Mereka sendiri berasal dari sanggar dan pelajar sekolah yang telah diseleksi dari beberapa Kabupaten/Kota di Bumi Tambun Bungai.
Penampilan tarian Hyang Dadas dijadwalkan berdurasi kurang lebih 15 menit, sebelum upacara penurunan bendera dan akan disaksikan langsung Presiden Republik Indonesia, Joko Widodo.
Dwitya Amanda Putri, pimpinan produksi tari Hyang Dadas menuturkan, tim kesenian Kalteng ini akan menampilkan tarian Hyang Dadas dengan jumlah penampil keseluruhan itu dengan pemusik ada 221 orang.
"Dari Kota Palangka Raya, Kabupaten Kotawaringin Timur, Barito Selatan, Barito Timur, Kapuas, dan Barito Utara.

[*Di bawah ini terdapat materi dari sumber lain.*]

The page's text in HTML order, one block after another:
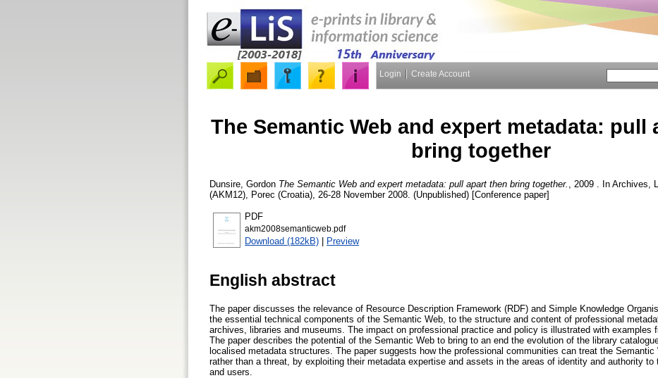
Login Create Account
The Semantic Web and expert metadata: pull
bring together
Dunsire, Gordon The Semantic Web and expert metadata: pull apart then bring together.
, 2009 . In Archives,
(AKM12), Porec (Croatia), 26-28 November 2008. (Unpublished) [Conference paper]
PDF
akm2008semanticweb.pdf
Download (182kB) | Preview
English abstract
The paper discusses the relevance of Resource Description Framework (RDF) and Simple Knowledge
the essential technical components of the Semantic Web, to the structure and content of professional
archives, libraries and museums. The impact on professional practice and policy is illustrated with examples
The paper describes the potential of the Semantic Web to bring to an end the evolution of the library
localised metadata structures. The paper suggests how the professional communities can treat the Semantic
rather than a threat, by exploiting their metadata expertise and assets in the areas of identity and authority to
and users.
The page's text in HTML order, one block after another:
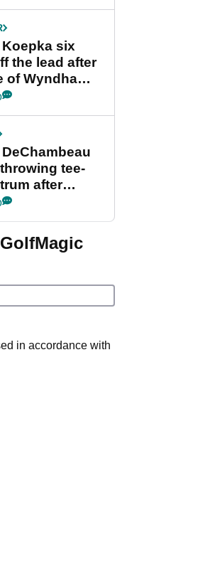
six
the lead after
of Wyndham
tee-
after
LIV Golf
in accordance with
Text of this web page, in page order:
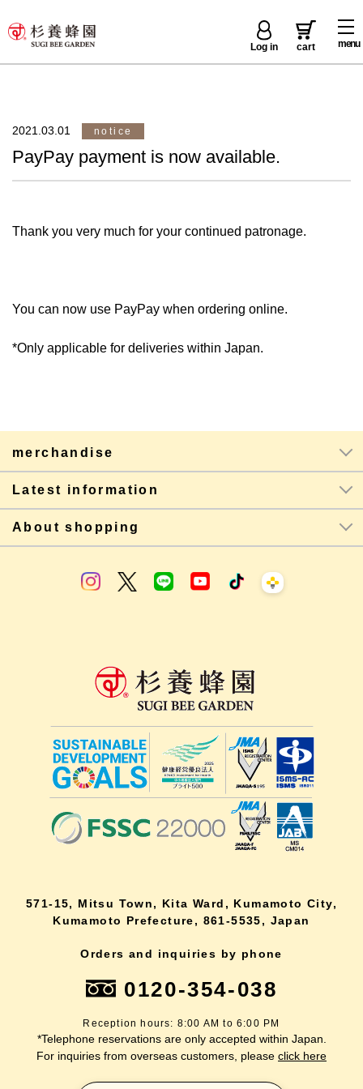
menu
Log in cart
2021.03.01 notice
PayPay payment is now available.
Thank you very much for your continued patronage.
You can now use PayPay when ordering online.
*Only applicable for deliveries within Japan.
merchandise
Latest information
About shopping
571-15, Mitsu Town, Kita Ward, Kumamoto City,
Kumamoto Prefecture, 861-5535, Japan
Orders and inquiries by phone
0120-354-038
Reception hours: 8:00 AM to 6:00 PM
*Telephone reservations are only accepted within Japan.
For inquiries from overseas customers, please click here
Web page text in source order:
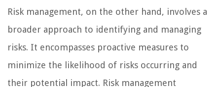
Risk management, on the other hand, involves a
broader approach to identifying and managing
risks. It encompasses proactive measures to
minimize the likelihood of risks occurring and
their potential impact. Risk management
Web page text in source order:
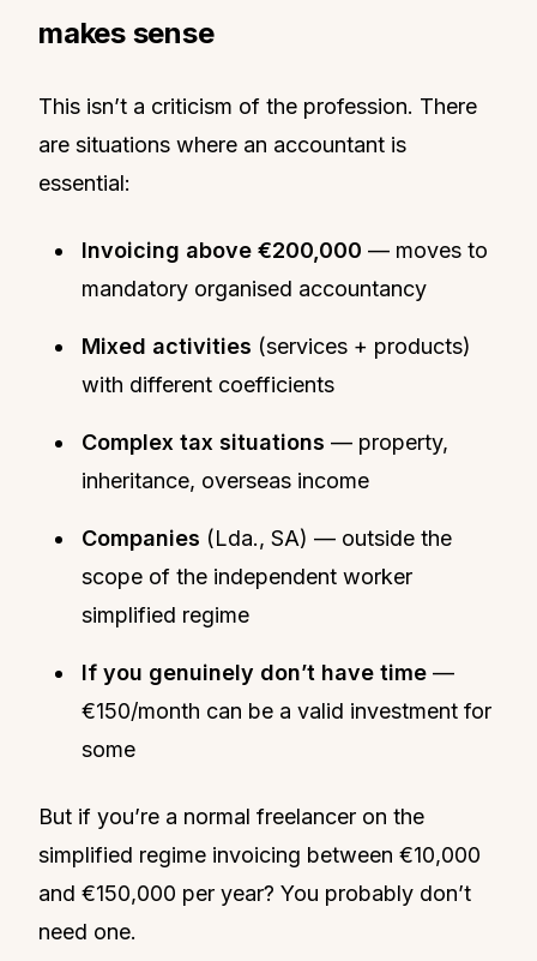
makes sense
This isn’t a criticism of the profession. There
are situations where an accountant is
essential:
Invoicing above €200,000 — moves to
mandatory organised accountancy
Mixed activities (services + products)
with different coefficients
Complex tax situations — property,
inheritance, overseas income
Companies (Lda., SA) — outside the
scope of the independent worker
simplified regime
If you genuinely don’t have time —
€150/month can be a valid investment for
some
But if you’re a normal freelancer on the
simplified regime invoicing between €10,000
and €150,000 per year? You probably don’t
need one.
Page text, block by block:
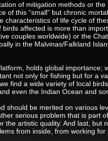
of mitigation methods or
this “small” but chronic
of life cycle of
affected is more than
couples worldwide) or the
in the Malvinas/Falkland
holds global importance;
not only for fishing but for a
find a wide variety of local
even the Indian Ocean and
should be merited on various
serious problem that is part
artistic quality. And last, but
from inside, from working
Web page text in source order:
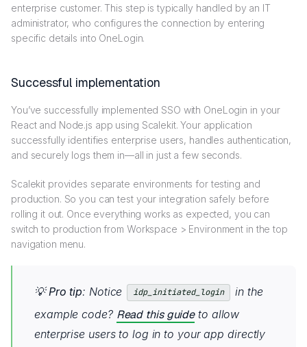
enterprise customer. This step is typically handled by an IT
administrator, who configures the connection by entering
specific details into OneLogin.
Successful implementation
You’ve successfully implemented SSO with OneLogin in your
React and Node.js app using Scalekit. Your application
successfully identifies enterprise users, handles authentication,
and securely logs them in—all in just a few seconds.
Scalekit provides separate environments for testing and
production. So you can test your integration safely before
rolling it out. Once everything works as expected, you can
switch to production from Workspace > Environment in the top
navigation menu.
💡Pro tip: Notice idp_initiated_login
in the
example code? Read this guideto allow
enterprise users to log in to your app directly
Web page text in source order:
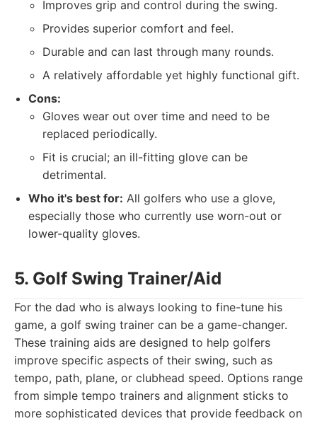
Improves grip and control during the swing.
Provides superior comfort and feel.
Durable and can last through many rounds.
A relatively affordable yet highly functional gift.
Cons:
Gloves wear out over time and need to be
replaced periodically.
Fit is crucial; an ill-fitting glove can be
detrimental.
Who it's best for: All golfers who use a glove,
especially those who currently use worn-out or
lower-quality gloves.
5. Golf Swing Trainer/Aid
For the dad who is always looking to fine-tune his
game, a golf swing trainer can be a game-changer.
These training aids are designed to help golfers
improve specific aspects of their swing, such as
tempo, path, plane, or clubhead speed. Options range
from simple tempo trainers and alignment sticks to
more sophisticated devices that provide feedback on
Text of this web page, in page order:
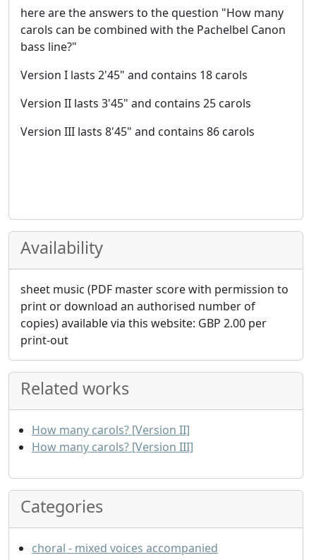
here are the answers to the question "How many
carols can be combined with the Pachelbel Canon
bass line?"
Version I lasts 2'45" and contains 18 carols
Version II lasts 3'45" and contains 25 carols
Version III lasts 8'45" and contains 86 carols
Availability
sheet music (PDF master score with permission to
print or download an authorised number of
copies) available via this website: GBP 2.00 per
print-out
Related works
How many carols? [Version II]
How many carols? [Version III]
Categories
choral - mixed voices accompanied
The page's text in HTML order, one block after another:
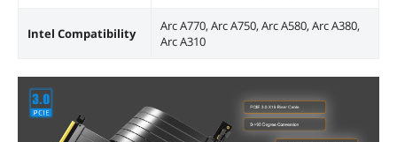
Intel Compatibility
Arc A770, Arc A750, Arc A580, Arc A380,
Arc A310
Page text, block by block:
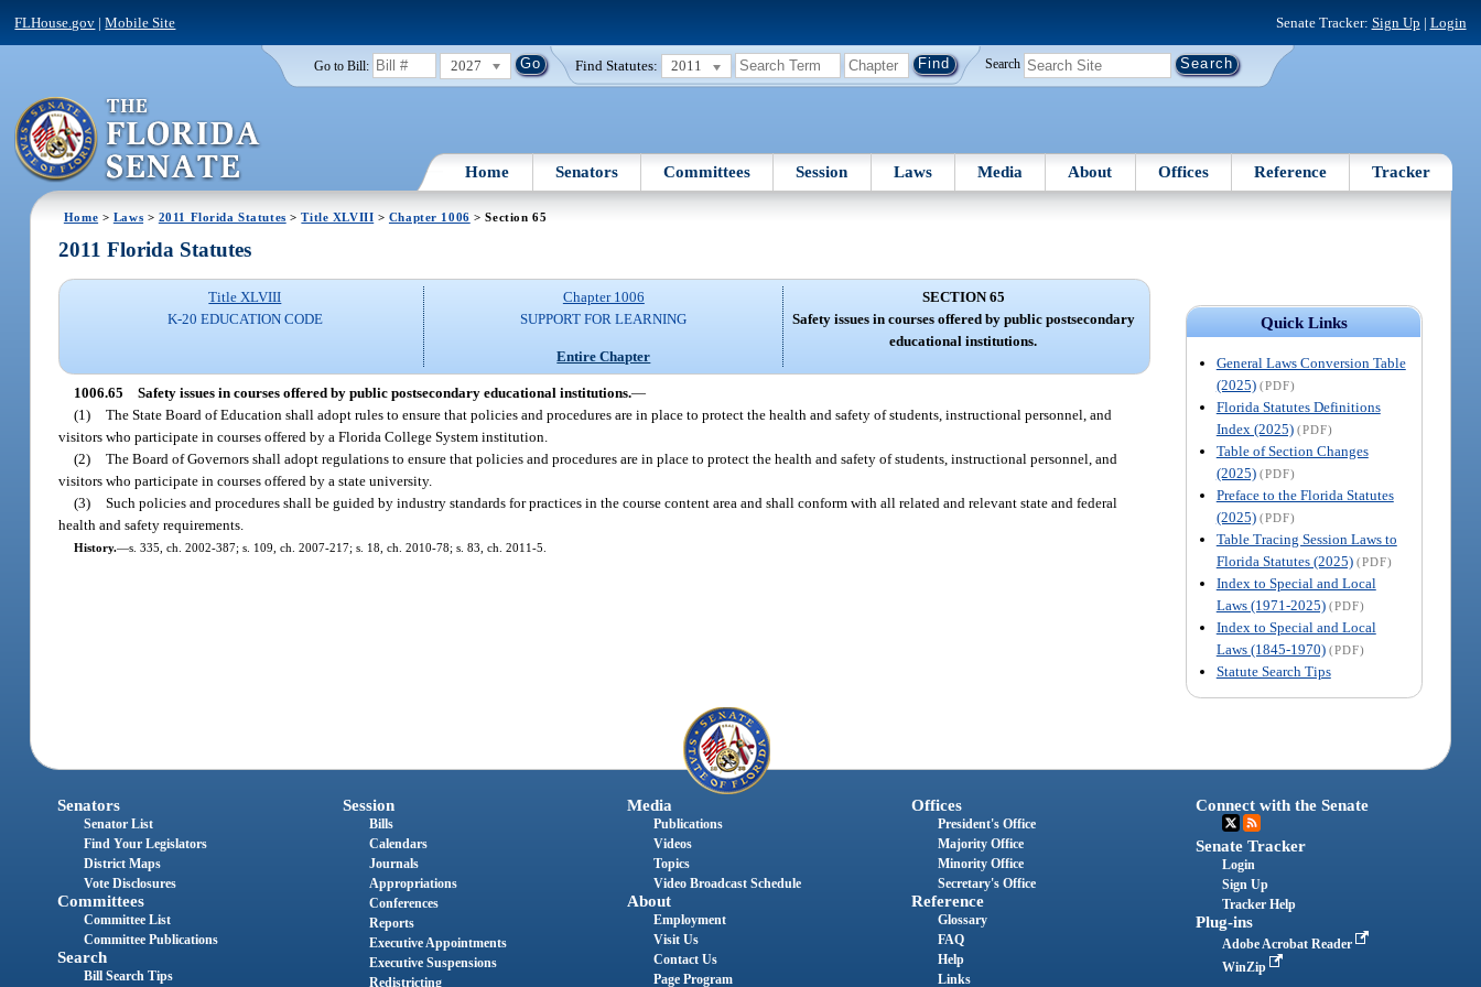
FLHouse.gov |Mobile Site Senate Tracker: Sign Up | Login
Go to Bill: 2027 Find Statutes: 2011 Search
Home Senators Committees Session Laws Media About Offices Reference Tracker
Home > Laws > 2011 Florida Statutes >Title XLVIII > Chapter 1006 > Section 65
Quick Links
General Laws Conversion Table
(2025) (PDF)
Florida Statutes Definitions
Index (2025) (PDF)
Table of Section Changes
(2025) (PDF)
Preface to the Florida Statutes
(2025) (PDF)
Table Tracing Session Laws to
Florida Statutes (2025) (PDF)
Index to Special and Local
Laws (1971-2025) (PDF)
Index to Special and Local
Laws (1845-1970) (PDF)
Statute Search Tips
2011 Florida Statutes
Title XLVIII
K-20 EDUCATION CODE
Chapter 1006
SUPPORT FOR LEARNING
Entire Chapter
SECTION 65
Safety issues in courses offered by public postsecondary
educational institutions.
1006.65 Safety issues in courses offered by public postsecondary educational institutions.—
(1) The State Board of Education shall adopt rules to ensure that policies and procedures are in place to protect the health and safety of students, instructional personnel, and
visitors who participate in courses offered by a Florida College System institution.
(2) The Board of Governors shall adopt regulations to ensure that policies and procedures are in place to protect the health and safety of students, instructional personnel, and
visitors who participate in courses offered by a state university.
(3) Such policies and procedures shall be guided by industry standards for practices in the course content area and shall conform with all related and relevant state and federal
health and safety requirements.
History.—s. 335, ch. 2002-387; s. 109, ch. 2007-217; s. 18, ch. 2010-78; s. 83, ch. 2011-5.
Senators
Senator List
Find Your Legislators
District Maps
Vote Disclosures
Committees
Committee List
Committee Publications
Search
Bill Search Tips
Session
Bills
Calendars
Journals
Appropriations
Conferences
Reports
Executive Appointments
Executive Suspensions
Redistricting
Media
Publications
Videos
Topics
Video Broadcast Schedule
About
Employment
Visit Us
Contact Us
Page Program
Offices
President's Office
Majority Office
Minority Office
Secretary's Office
Reference
Glossary
FAQ
Help
Links
Connect with the Senate
Senate Tracker
Login
Sign Up
Tracker Help
Plug-ins
Adobe Acrobat Reader
WinZip

Para penampil berasal dari sanggar-sanggar dan anak-anak sekolah yang kita seleksi, dan pada hari ini kita lakukan gladi," jelasnya, Kamis (15/8/2019).
Dijelaskannya, pesan dari tari Hyang Dadas yang ingin disampaikan adalah The Voice of Unity (suara kesatuan, red) dan ditampilkan dengan bunyi-bunyian dari gelang yang dipakai oleh para penampil.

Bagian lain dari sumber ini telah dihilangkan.